» RECORDS FOR THE TASK:
<<<<
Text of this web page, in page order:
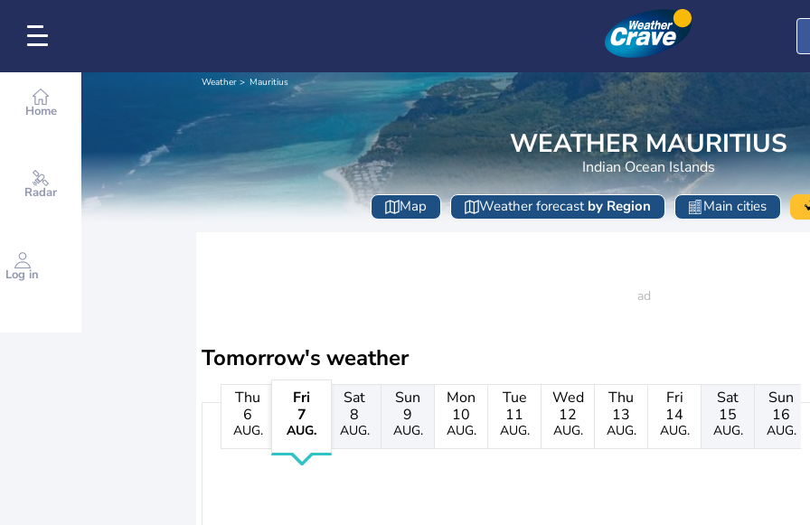
Home
Radar
Log in
Weather Mauritius
WEATHER MAURITIUS
Indian Ocean Islands
Map Weather forecast by Region Main cities
Tomorrow's weather
Thu
6
AUG.
Fri
7
AUG.
Sat
8
AUG.
Sun
9
AUG.
Mon
10
AUG.
Tue
11
AUG.
Wed
12
AUG.
Thu
13
AUG.
Fri
14
AUG.
Sat
15
AUG.
Sun
16
AUG.
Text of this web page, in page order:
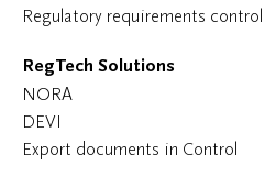
Regulatory requirements control
RegTech Solutions
NORA
DEVI
Export documents in Control
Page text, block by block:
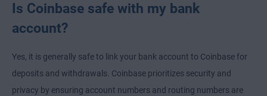
Is Coinbase safe with my bank
account?
Yes, it is generally safe to link your bank account to Coinbase for
deposits and withdrawals. Coinbase prioritizes security and
privacy by ensuring account numbers and routing numbers are
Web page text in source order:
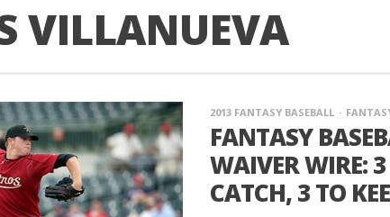
VILLANUEVA
2013 FANTASY BASEBALL
FANTASY
WAIVER WIRE:
CATCH, 3 TO
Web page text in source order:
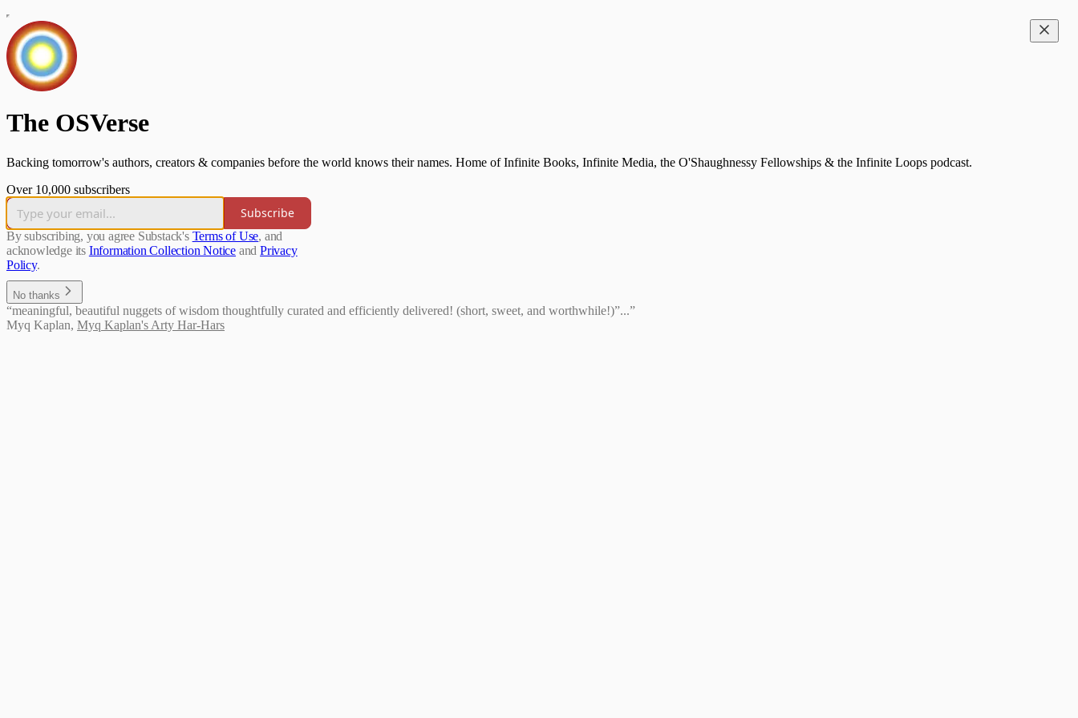
The OSVerse
Backing tomorrow's authors, creators & companies before the world knows their names. Home of Infinite Books, Infinite Media, the O'Shaughnessy Fellowships & the Infinite Loops podcast.
Over 10,000 subscribers
Subscribe
By subscribing, you agree Substack's Terms of Use, and
acknowledge its Information Collection Notice and Privacy
Policy.
No thanks
“meaningful, beautiful nuggets of wisdom thoughtfully curated and efficiently delivered! (short, sweet, and worthwhile!)”...”
Myq Kaplan, Myq Kaplan's Arty Har-Hars
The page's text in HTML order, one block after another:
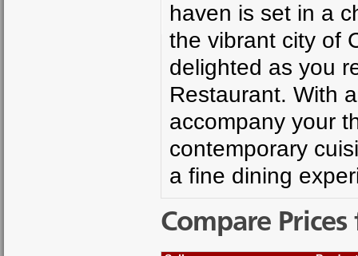
haven is set in a
the vibrant city of
delighted as you
Restaurant. With
accompany your
contemporary
a fine dining
Compare
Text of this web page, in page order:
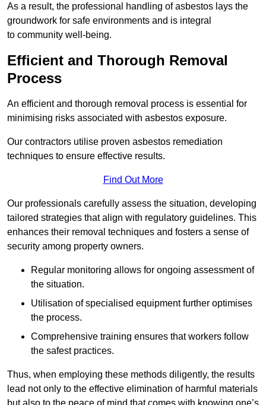
As a result, the professional handling of asbestos lays the
groundwork for safe environments and is integral
to community well-being.
Efficient and Thorough Removal
Process
An efficient and thorough removal process is essential for
minimising risks associated with asbestos exposure.
Our contractors utilise proven asbestos remediation
techniques to ensure effective results.
Find Out More
Our professionals carefully assess the situation, developing
tailored strategies that align with regulatory guidelines. This
enhances their removal techniques and fosters a sense of
security among property owners.
Regular monitoring allows for ongoing assessment of
the situation.
Utilisation of specialised equipment further optimises
the process.
Comprehensive training ensures that workers follow
the safest practices.
Thus, when employing these methods diligently, the results
lead not only to the effective elimination of harmful materials
but also to the peace of mind that comes with knowing one’s
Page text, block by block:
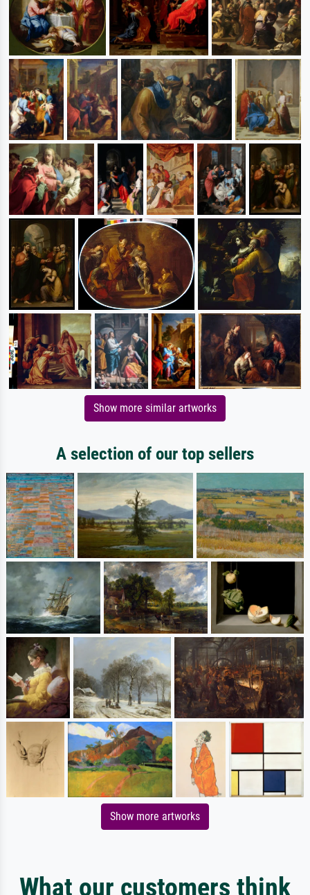
Show more similar artworks
A selection of our top sellers
Show more artworks
What our customers think
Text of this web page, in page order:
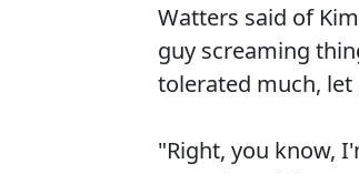
Watters said of
guy screaming
tolerated much, let
"Right, you know,
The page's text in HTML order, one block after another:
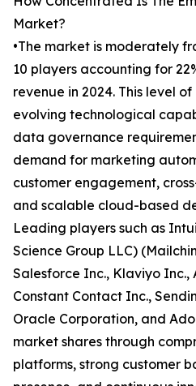
Market?
•The market is moderately
10 players accounting for
revenue in 2024. This level
evolving technological
data governance
demand for marketing
customer engagement,
and scalable cloud-based
Leading players such as
Science Group LLC)
Salesforce Inc., Klaviyo Inc.,
Constant Contact Inc.,
Oracle Corporation, and
market shares through
platforms, strong customer
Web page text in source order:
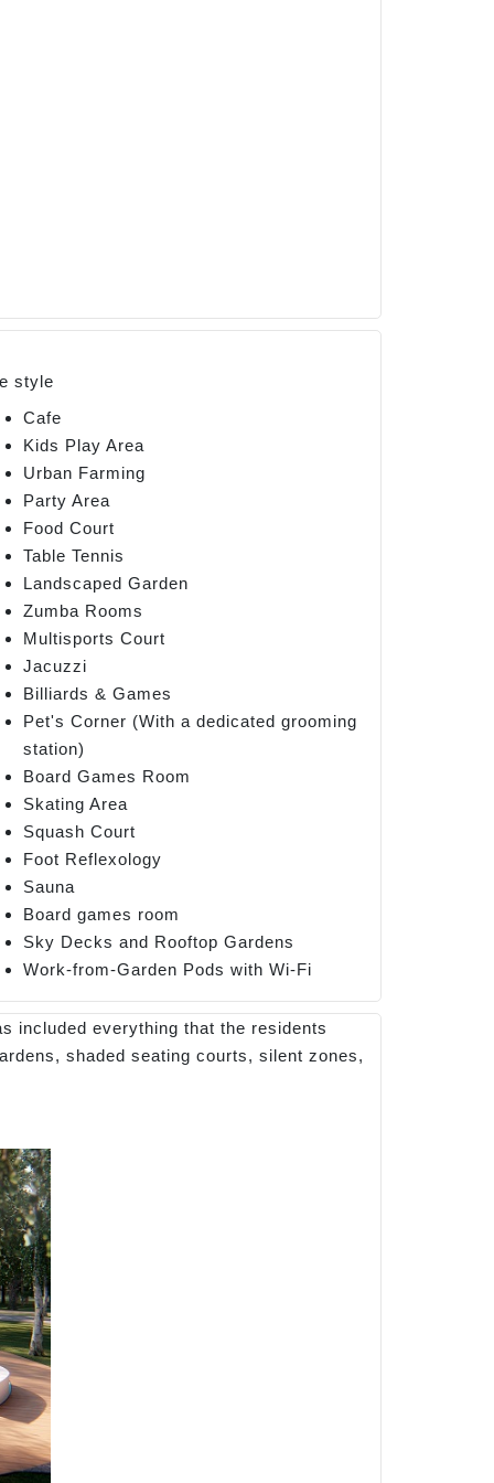
style
Cafe
Kids Play Area
Urban Farming
Party Area
Food Court
Table Tennis
Landscaped Garden
Zumba Rooms
Multisports Court
Jacuzzi
Billiards & Games
Pet's Corner (With a dedicated grooming
station)
Board Games Room
Skating Area
Squash Court
Foot Reflexology
Sauna
Board games room
Sky Decks and Rooftop Gardens
Work-from-Garden Pods with Wi-Fi
included everything that the residents
shaded seating courts, silent zones,
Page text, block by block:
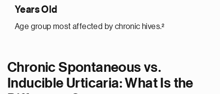
Years Old
Age group most affected by chronic hives.²
Chronic Spontaneous vs.
Inducible Urticaria: What Is the
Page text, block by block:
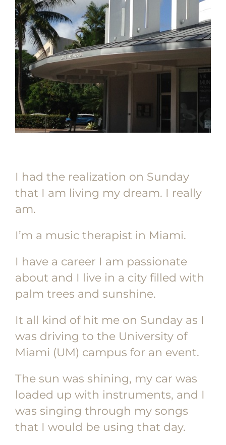
I had the realization on Sunday
that I am living my dream. I really
am.
I’m a music therapist in Miami.
I have a career I am passionate
about and I live in a city filled with
palm trees and sunshine.
It all kind of hit me on Sunday as I
was driving to the University of
Miami (UM) campus for an event.
The sun was shining, my car was
loaded up with instruments, and I
was singing through my songs
that I would be using that day.
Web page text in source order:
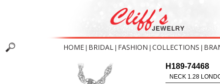
HOME BRIDAL FASHION COLLECTIONS
H189-74468
NECK 1.28
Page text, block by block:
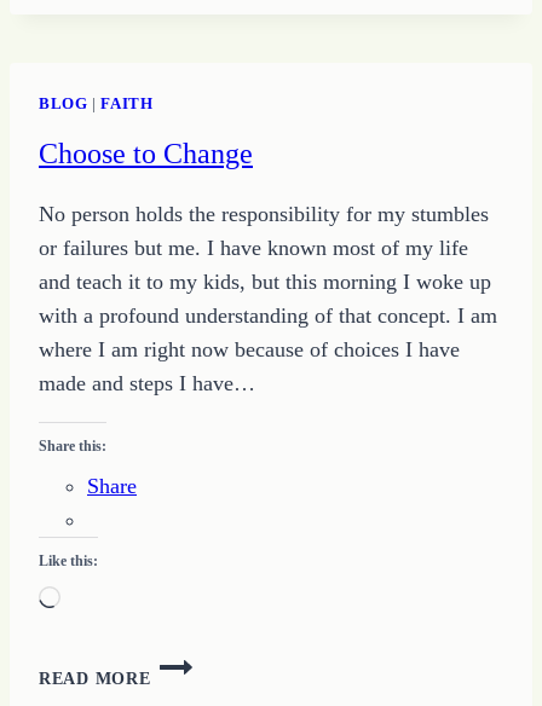
CHANGE
BLOG |FAITH
Choose to Change
No person holds the responsibility for my stumbles
or failures but me. I have known most of my life
and teach it to my kids, but this morning I woke up
with a profound understanding of that concept. I am
where I am right now because of choices I have
made and steps I have…
Share this:
Share
Like this:
Loading…
READ MORE
CHOOSE
TO
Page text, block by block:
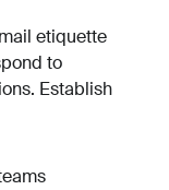
etiquette
to
Establish
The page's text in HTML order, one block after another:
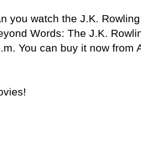
you watch the J.K.
Words: The J.K.
You can buy it now from
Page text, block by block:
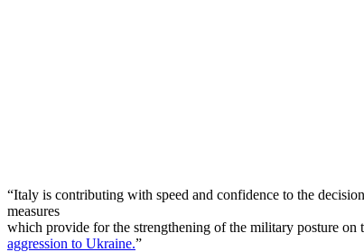
“Italy is contributing with speed and confidence to the
measures
which provide for the strengthening of the military posture
aggression to Ukraine.”
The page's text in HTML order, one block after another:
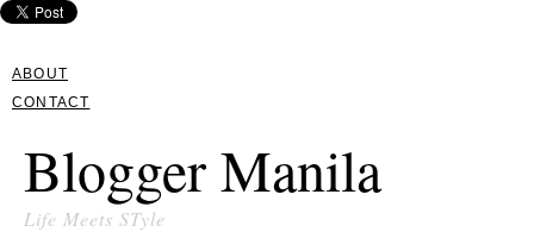
ABOUT
CONTACT
Blogger Manila
Life Meets STyle
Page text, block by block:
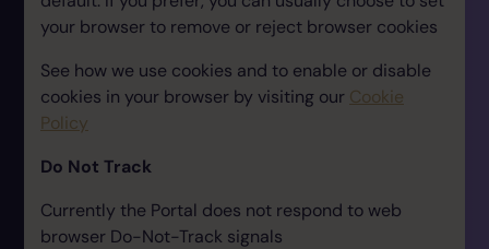
your browser to remove or reject browser cookies
See how we use cookies and to enable or disable
cookies in your browser by visiting our Cookie
Policy
Do Not Track
Currently the Portal does not respond to web
browser Do-Not-Track signals
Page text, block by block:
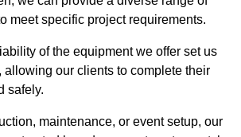
meet specific project requirements.
of the equipment we offer set us
allowing our clients to complete their
safely.
maintenance, or event setup, our
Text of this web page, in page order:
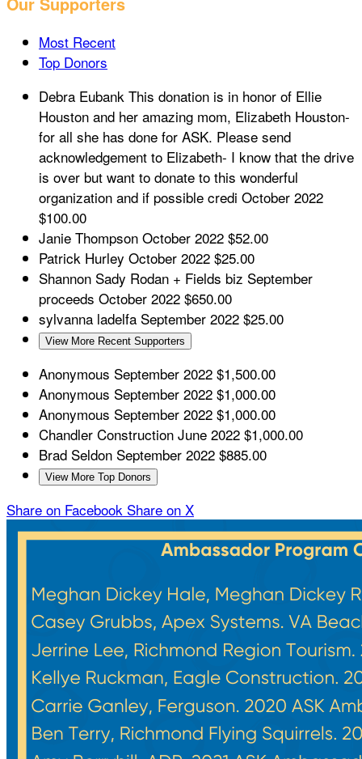
Most Recent
Top Donors
Debra Eubank This donation is in honor of Ellie
Houston and her amazing mom, Elizabeth Houston-
for all she has done for ASK. Please send
acknowledgement to Elizabeth- I know that the drive
is over but want to donate to this wonderful
organization and if possible credi October 2022
$100.00
Janie Thompson October 2022 $52.00
Patrick Hurley October 2022 $25.00
Shannon Sady Rodan + Fields biz September
proceeds October 2022 $650.00
sylvanna ladelfa September 2022 $25.00
View More Recent Supporters
Anonymous September 2022 $1,500.00
Anonymous September 2022 $1,000.00
Anonymous September 2022 $1,000.00
Chandler Construction June 2022 $1,000.00
Brad Seldon September 2022 $885.00
View More Top Donors
Share on Facebook Share on X
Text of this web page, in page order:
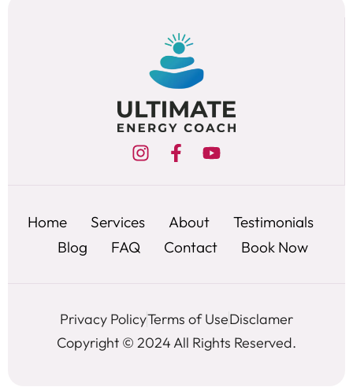
Home Services About
Testimonials
Blog
FAQ Contact Book Now
Privacy PolicyTerms of UseDisclamer
Copyright © 2024 All Rights Reserved.
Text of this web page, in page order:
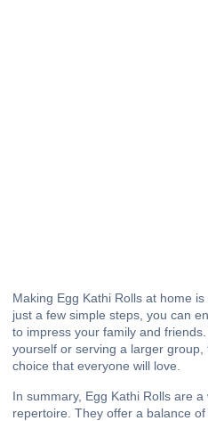
Making Egg Kathi Rolls at home
just a few simple steps, you can
to impress your family and
yourself or serving a larger
choice that everyone will love.
In summary, Egg Kathi Rolls are
repertoire. They offer a balance
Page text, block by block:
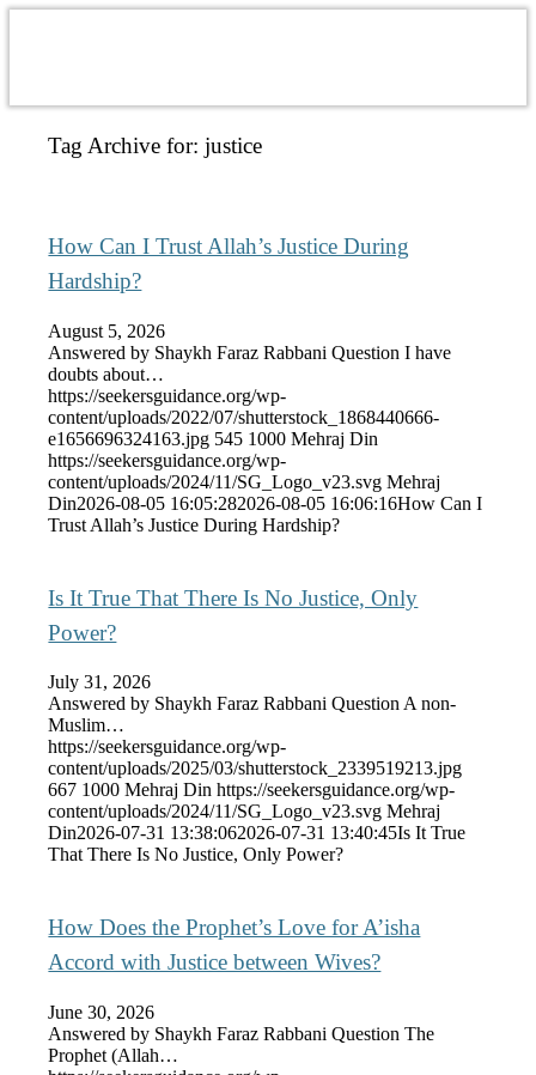
Tag Archive for:justice
How Can I Trust Allah’s Justice During
Hardship?
August 5, 2026
Answered by Shaykh Faraz Rabbani Question I have
doubts about…
https://seekersguidance.org/wp-
content/uploads/2022/07/shutterstock_1868440666-
e1656696324163.jpg 545 1000 Mehraj Din
https://seekersguidance.org/wp-
content/uploads/2024/11/SG_Logo_v23.svg Mehraj
Din2026-08-05 16:05:282026-08-05 16:06:16How Can I
Trust Allah’s Justice During Hardship?
Is It True That There Is No Justice, Only
Power?
July 31, 2026
Answered by Shaykh Faraz Rabbani Question A non-
Muslim…
https://seekersguidance.org/wp-
content/uploads/2025/03/shutterstock_2339519213.jpg
667 1000 Mehraj Din https://seekersguidance.org/wp-
content/uploads/2024/11/SG_Logo_v23.svg Mehraj
Din2026-07-31 13:38:062026-07-31 13:40:45Is It True
That There Is No Justice, Only Power?
How Does the Prophet’s Love for A’isha
Accord with Justice between Wives?
June 30, 2026
Answered by Shaykh Faraz Rabbani Question The
Prophet (Allah…
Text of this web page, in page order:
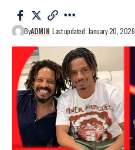
ByADMIN Last updated: January 20, 2026
>>>>
» WORK TO COMPLETE: Review the material and copy each line in which the word "Rolls" appears.

» EXPECTED ANSWER:
Making Egg Kathi Rolls at home
In summary, Egg Kathi Rolls are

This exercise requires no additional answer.